ThoughtWorks GoCD is an open source continuous delivery system that features visibility into and modeling of workflows and visualization of the value stream, as well as the ability to compare builds. It provides a “bill of materials” for deployment. An agent grid, meanwhile, offers parallel execution across pipelines and versions; templates enable reuse of configuration pipelines. “It supports CD quite richly out of the box; you don’t need to install a bunch of plug-ins to get moving,” says David Rice, managing director at ThoughtWorks.

GoCD, Rice adds, differs from Jenkins in that it is about deployment pipelines and how to make continuous delivery easier. “That’s not where Jenkins is coming from.” GoCD can be installed on premises or be set up in the cloud.

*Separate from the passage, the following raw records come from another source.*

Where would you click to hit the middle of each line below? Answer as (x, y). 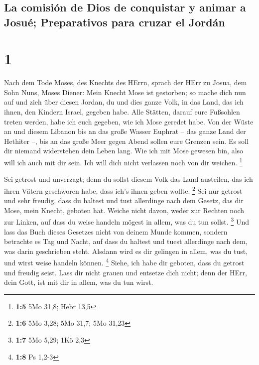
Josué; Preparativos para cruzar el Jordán (115, 22)
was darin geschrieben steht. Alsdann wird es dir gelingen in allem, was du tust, (126, 251)
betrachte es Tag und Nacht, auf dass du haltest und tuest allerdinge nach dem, (126, 241)
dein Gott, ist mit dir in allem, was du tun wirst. (79, 282)
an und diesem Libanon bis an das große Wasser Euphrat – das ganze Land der (125, 131)
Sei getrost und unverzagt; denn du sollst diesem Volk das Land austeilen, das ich (129, 179)
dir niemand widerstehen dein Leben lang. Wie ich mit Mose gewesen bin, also (124, 151)
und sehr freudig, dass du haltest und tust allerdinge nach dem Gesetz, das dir (124, 200)
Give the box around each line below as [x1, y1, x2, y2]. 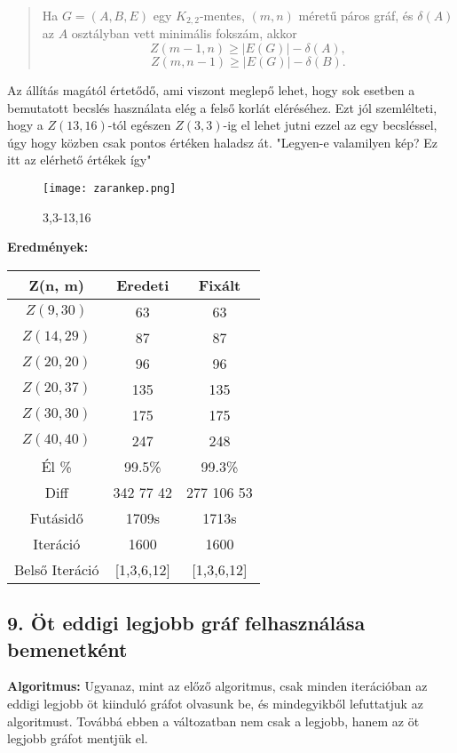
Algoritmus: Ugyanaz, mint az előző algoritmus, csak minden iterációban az [7, 677, 428, 695]
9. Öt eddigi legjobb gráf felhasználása [7, 609, 366, 637]
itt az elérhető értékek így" [7, 150, 152, 169]
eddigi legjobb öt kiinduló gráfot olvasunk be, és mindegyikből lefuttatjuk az [7, 694, 423, 713]
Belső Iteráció [14, 558, 99, 580]
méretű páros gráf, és [298, 6, 414, 24]
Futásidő [29, 507, 83, 528]
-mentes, [199, 6, 245, 24]
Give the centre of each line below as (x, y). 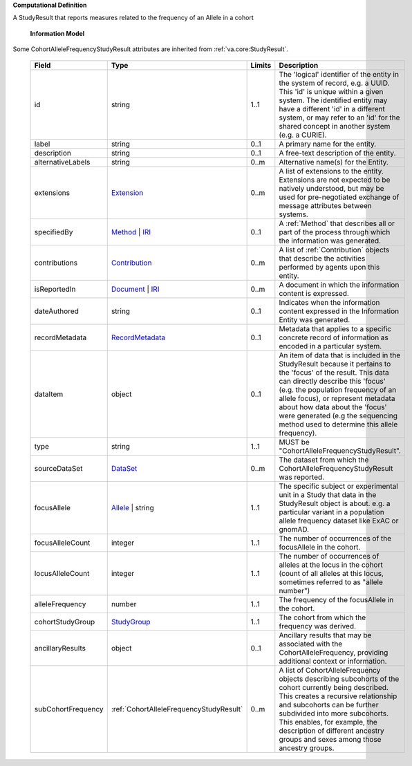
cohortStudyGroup (65, 622)
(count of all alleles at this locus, (331, 573)
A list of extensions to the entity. (331, 171)
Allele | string (133, 507)
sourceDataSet (58, 468)
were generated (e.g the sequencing (338, 415)
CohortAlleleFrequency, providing (334, 652)
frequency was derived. (317, 626)
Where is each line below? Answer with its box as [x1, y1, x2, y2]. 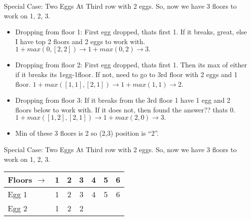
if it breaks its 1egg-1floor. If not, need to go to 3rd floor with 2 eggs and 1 [15, 69, 238, 79]
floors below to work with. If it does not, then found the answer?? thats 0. [15, 104, 236, 114]
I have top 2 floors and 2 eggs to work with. [15, 36, 145, 46]
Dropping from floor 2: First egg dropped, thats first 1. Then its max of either [15, 60, 247, 70]
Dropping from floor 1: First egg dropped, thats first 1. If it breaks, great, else [15, 27, 247, 37]
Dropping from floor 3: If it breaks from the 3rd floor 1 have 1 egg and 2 [15, 95, 231, 105]
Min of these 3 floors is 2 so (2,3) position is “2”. [15, 128, 159, 138]
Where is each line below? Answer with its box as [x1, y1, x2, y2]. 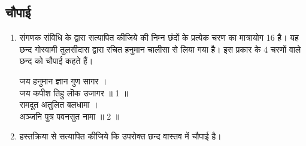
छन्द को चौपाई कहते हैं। [19, 54, 93, 67]
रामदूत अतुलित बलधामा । [19, 98, 98, 111]
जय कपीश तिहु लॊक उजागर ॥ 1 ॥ [19, 86, 128, 99]
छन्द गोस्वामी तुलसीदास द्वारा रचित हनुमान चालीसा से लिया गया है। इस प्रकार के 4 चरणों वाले [19, 42, 301, 55]
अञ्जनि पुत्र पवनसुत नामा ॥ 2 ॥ [19, 109, 120, 122]
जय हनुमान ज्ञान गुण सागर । [19, 74, 107, 87]
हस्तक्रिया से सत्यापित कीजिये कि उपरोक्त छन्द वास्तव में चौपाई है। [19, 130, 222, 142]
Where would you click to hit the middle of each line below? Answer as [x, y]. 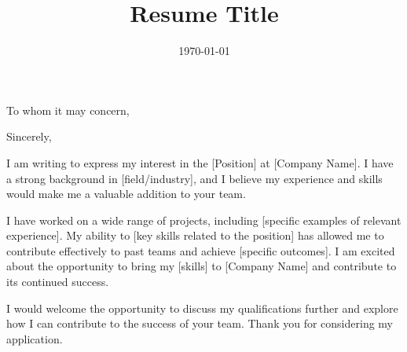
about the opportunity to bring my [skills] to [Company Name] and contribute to [202, 266]
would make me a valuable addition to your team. [126, 194]
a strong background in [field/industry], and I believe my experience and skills [194, 178]
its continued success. [58, 282]
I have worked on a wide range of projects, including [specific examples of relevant [204, 220]
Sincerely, [29, 136]
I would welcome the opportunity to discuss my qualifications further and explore [202, 308]
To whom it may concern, [68, 110]
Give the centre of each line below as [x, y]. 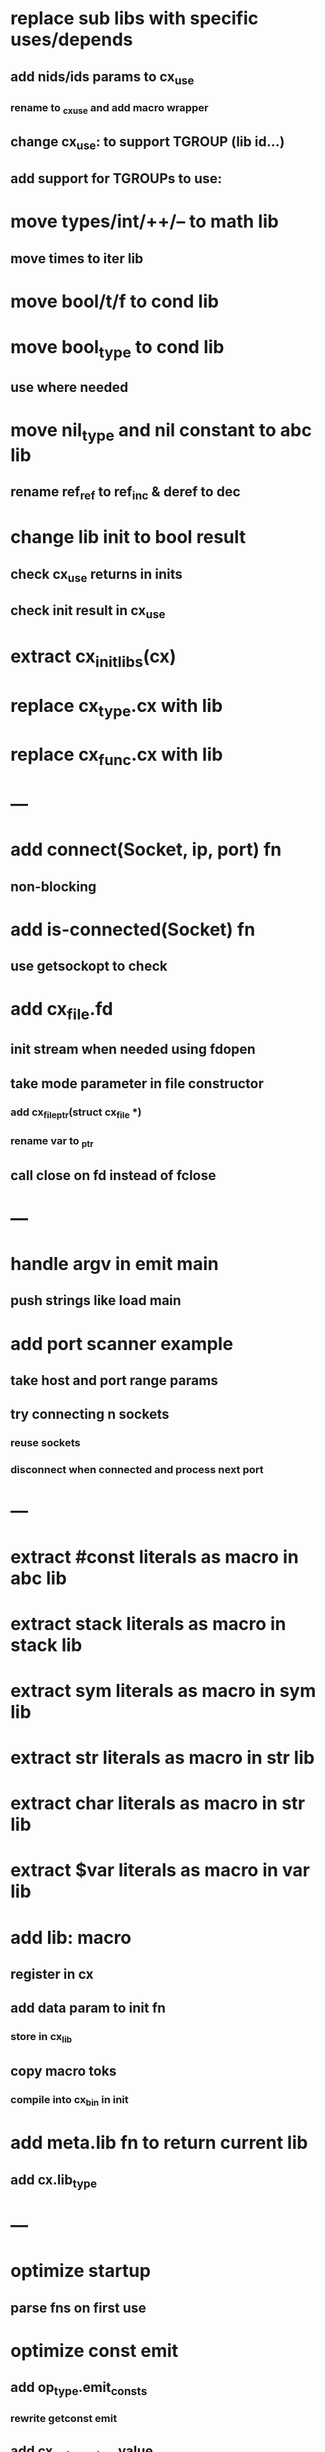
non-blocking [53, 886]
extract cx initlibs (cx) [93, 658]
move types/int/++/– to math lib [144, 221]
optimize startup [81, 2271]
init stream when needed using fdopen [133, 1049]
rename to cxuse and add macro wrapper [109, 108]
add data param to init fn [88, 2008]
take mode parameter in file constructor [137, 1083]
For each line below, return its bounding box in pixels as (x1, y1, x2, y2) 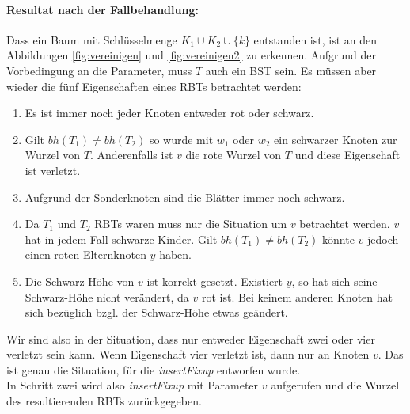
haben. (159, 246, 192, 263)
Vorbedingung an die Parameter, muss (6, 62, 192, 78)
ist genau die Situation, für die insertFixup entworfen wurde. (6, 361, 301, 378)
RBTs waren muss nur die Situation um (94, 215, 287, 232)
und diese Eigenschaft (294, 146, 401, 163)
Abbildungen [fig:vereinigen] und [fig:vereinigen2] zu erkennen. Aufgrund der (6, 47, 377, 63)
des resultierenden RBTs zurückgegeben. (6, 393, 202, 409)
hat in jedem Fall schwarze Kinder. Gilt (25, 230, 218, 247)
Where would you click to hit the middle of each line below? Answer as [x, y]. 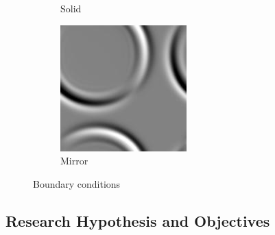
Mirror [74, 161]
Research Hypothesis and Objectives [138, 220]
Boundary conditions [77, 183]
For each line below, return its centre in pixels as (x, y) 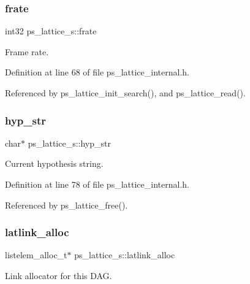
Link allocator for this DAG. (59, 275)
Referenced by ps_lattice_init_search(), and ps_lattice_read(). (125, 93)
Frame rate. (27, 51)
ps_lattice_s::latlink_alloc (125, 255)
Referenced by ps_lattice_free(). (66, 205)
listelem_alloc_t (36, 255)
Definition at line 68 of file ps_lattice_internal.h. (97, 72)
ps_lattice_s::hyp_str (69, 143)
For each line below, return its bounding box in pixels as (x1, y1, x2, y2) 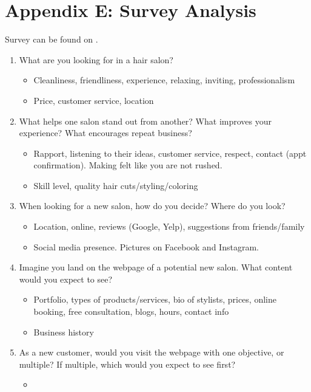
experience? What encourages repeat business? (19, 126, 192, 139)
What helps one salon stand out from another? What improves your (19, 114, 272, 127)
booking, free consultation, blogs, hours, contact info (33, 305, 229, 318)
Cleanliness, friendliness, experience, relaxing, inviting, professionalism (33, 74, 295, 86)
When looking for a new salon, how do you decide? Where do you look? (19, 199, 286, 212)
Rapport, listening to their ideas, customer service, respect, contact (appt (33, 146, 307, 159)
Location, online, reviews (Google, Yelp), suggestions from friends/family (33, 220, 305, 233)
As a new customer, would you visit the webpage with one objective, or (19, 346, 284, 359)
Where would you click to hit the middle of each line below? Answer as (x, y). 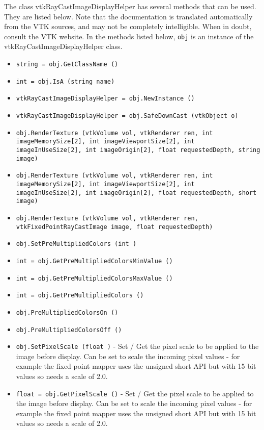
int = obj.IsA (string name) (65, 81)
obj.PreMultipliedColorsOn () (67, 312)
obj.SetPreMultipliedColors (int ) (76, 244)
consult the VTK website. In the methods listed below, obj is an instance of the (129, 36)
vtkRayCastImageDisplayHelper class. (63, 46)
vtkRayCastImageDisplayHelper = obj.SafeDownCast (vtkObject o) (127, 116)
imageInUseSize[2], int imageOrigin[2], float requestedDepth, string (138, 150)
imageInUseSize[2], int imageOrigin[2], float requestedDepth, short (136, 193)
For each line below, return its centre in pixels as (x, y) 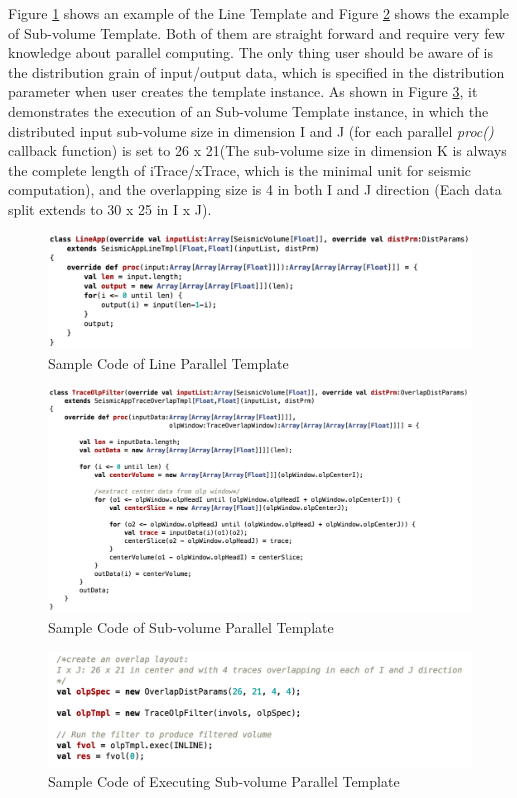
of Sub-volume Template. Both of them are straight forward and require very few (256, 32)
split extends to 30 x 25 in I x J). (110, 208)
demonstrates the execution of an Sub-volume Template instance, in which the (248, 110)
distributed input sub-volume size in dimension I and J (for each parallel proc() (251, 130)
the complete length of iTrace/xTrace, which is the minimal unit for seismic (240, 169)
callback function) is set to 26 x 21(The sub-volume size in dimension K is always (257, 150)
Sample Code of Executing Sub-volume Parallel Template (224, 780)
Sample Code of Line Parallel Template (168, 363)
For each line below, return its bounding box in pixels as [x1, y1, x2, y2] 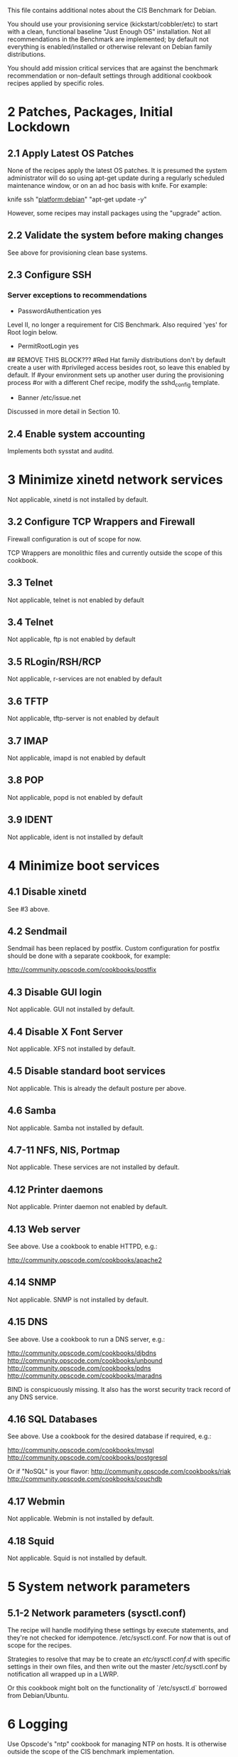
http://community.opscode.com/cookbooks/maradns [7, 1371, 162, 1380]
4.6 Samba [7, 1104, 57, 1117]
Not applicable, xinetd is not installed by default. [7, 495, 148, 504]
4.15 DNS [7, 1316, 48, 1328]
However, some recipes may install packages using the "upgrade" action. [7, 209, 222, 217]
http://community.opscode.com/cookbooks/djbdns [7, 1349, 157, 1357]
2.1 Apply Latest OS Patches [7, 147, 134, 159]
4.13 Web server [7, 1223, 81, 1235]
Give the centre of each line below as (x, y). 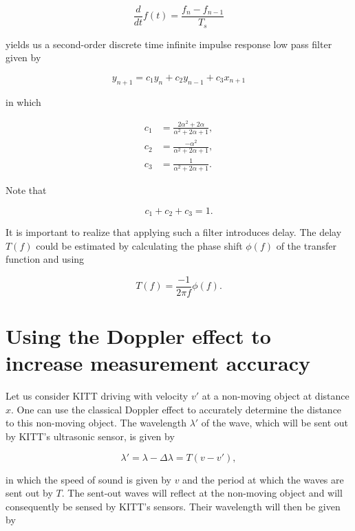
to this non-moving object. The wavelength (96, 423)
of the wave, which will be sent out (275, 423)
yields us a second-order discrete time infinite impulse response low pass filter (169, 44)
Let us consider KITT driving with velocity (97, 396)
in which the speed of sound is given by (88, 479)
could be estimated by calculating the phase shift (139, 245)
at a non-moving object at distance (276, 396)
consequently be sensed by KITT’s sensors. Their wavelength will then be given (173, 506)
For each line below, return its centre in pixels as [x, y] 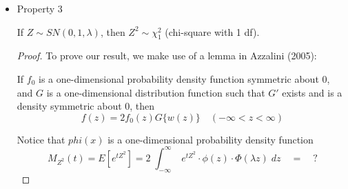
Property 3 [40, 8]
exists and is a [312, 92]
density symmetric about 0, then [86, 106]
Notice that [41, 139]
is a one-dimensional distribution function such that [156, 92]
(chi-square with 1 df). [212, 31]
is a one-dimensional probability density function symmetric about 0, [184, 78]
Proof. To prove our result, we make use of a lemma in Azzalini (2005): [167, 56]
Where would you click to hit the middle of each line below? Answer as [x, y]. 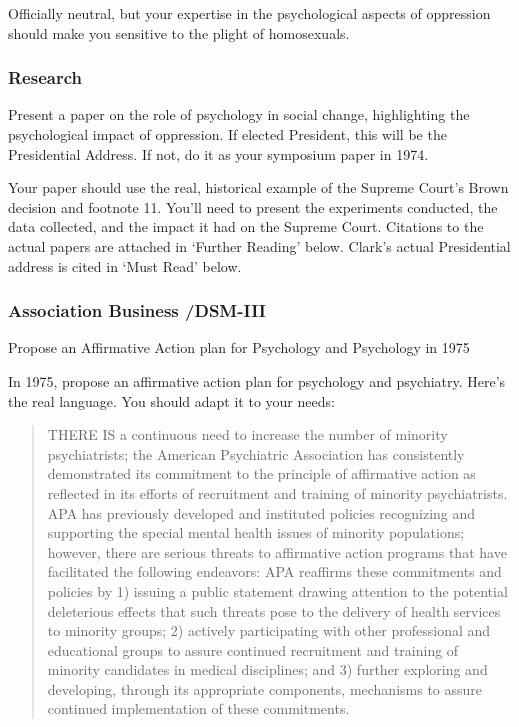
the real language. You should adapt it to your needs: [171, 400]
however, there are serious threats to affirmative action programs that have [277, 551]
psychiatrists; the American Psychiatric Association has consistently [256, 453]
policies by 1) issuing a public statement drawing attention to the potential [277, 590]
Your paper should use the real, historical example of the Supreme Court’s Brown [258, 187]
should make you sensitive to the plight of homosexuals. [179, 32]
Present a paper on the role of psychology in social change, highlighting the [239, 114]
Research [45, 77]
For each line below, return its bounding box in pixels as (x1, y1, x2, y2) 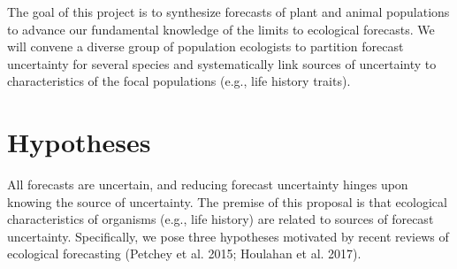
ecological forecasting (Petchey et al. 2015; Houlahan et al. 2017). (7, 244, 362, 263)
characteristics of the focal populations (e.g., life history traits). (7, 72, 351, 90)
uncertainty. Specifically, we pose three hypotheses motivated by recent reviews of (7, 227, 449, 245)
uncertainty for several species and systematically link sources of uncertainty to (7, 54, 437, 73)
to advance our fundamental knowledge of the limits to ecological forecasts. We (7, 19, 435, 38)
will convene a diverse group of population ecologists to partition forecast (7, 37, 404, 56)
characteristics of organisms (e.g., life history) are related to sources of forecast (7, 210, 434, 228)
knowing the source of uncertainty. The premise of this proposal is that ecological (7, 192, 447, 211)
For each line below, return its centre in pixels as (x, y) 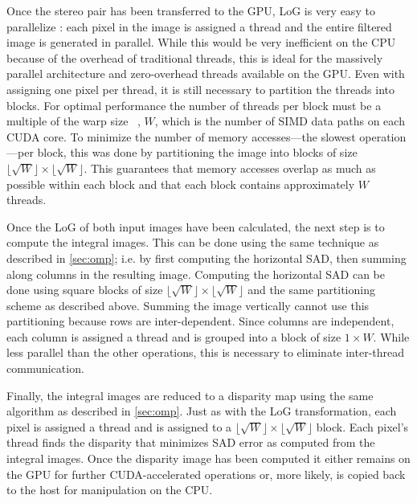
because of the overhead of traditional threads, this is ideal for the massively (195, 57)
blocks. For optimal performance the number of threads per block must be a (194, 105)
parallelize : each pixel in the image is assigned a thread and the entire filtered (199, 26)
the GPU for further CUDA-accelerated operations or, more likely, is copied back (206, 474)
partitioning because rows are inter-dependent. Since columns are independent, (200, 321)
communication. (45, 368)
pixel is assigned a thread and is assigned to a (119, 426)
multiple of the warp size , (74, 121)
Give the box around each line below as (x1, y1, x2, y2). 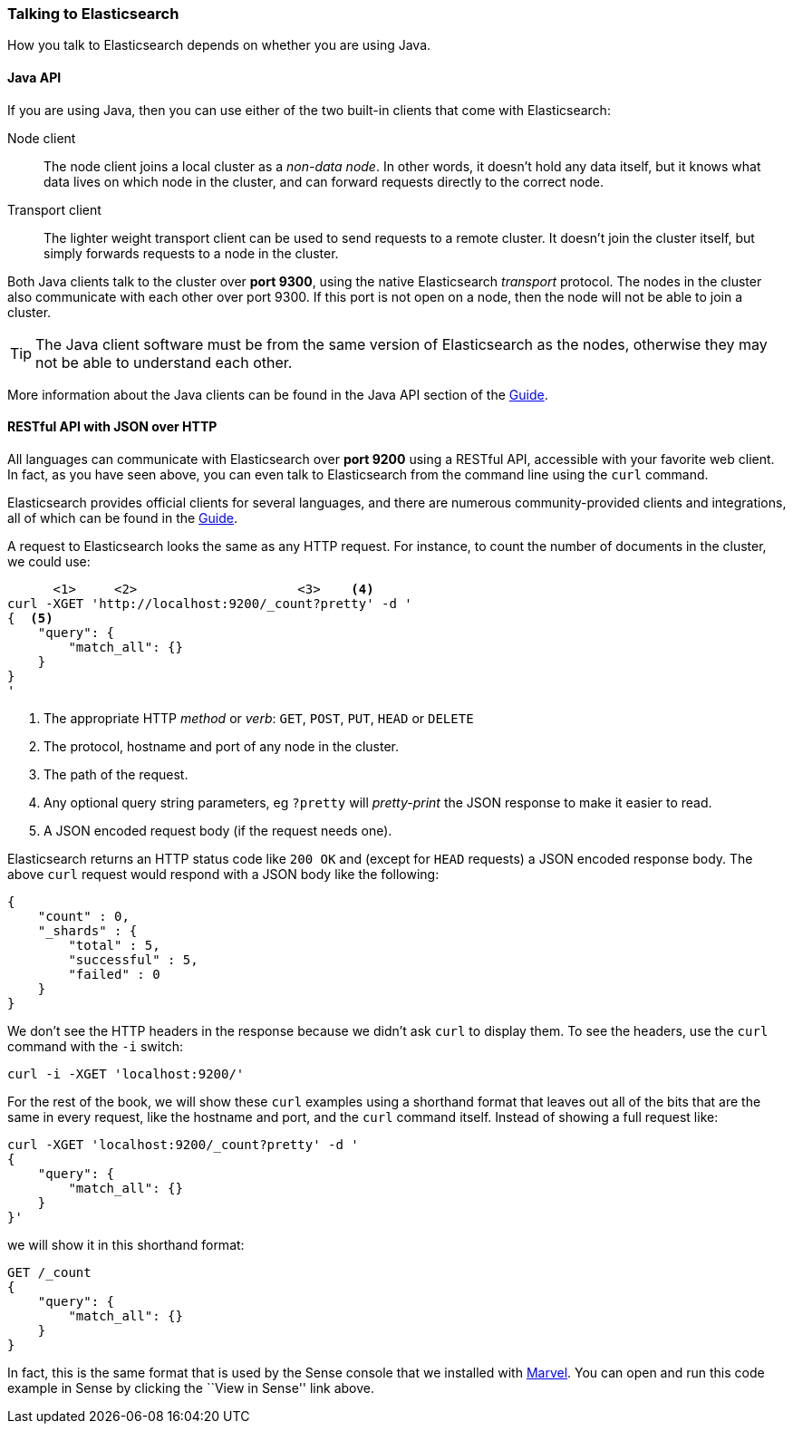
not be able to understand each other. (35, 353, 293, 372)
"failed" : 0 (68, 966, 160, 981)
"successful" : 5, (68, 952, 198, 967)
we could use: (7, 553, 91, 569)
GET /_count (7, 1264, 92, 1280)
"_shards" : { (37, 923, 138, 938)
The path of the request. (44, 766, 189, 782)
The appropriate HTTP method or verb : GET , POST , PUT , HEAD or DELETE (44, 710, 474, 726)
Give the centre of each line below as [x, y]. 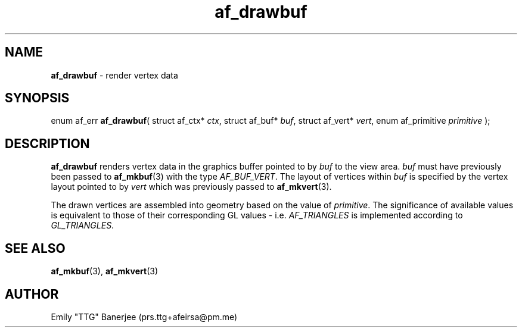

ThoughtWorks Snap provides cloud-based continuous integration and delivery features. “Snap is for people who are operating completely in the cloud,” says ThoughtWorks’ Rice. It is targeted toward users who “don’t want to have any infrastructure at all,” he adds. Hosted deployment pipelines can be set up from cloud platforms, including GitHub, Amazon Web Services, DigitalOcean, and Heroku. Pull requests are tested to verify that they will merge cleanly.

Snap is free for use with public repositories on GitHub; there is a charge to use it with private repositories. Recently, Docker support was added to Snap, where Docker images can be used throughout the software delivery pipeline and deployed. Better support is planned for Docker Compose to aid in running multicontainer environments.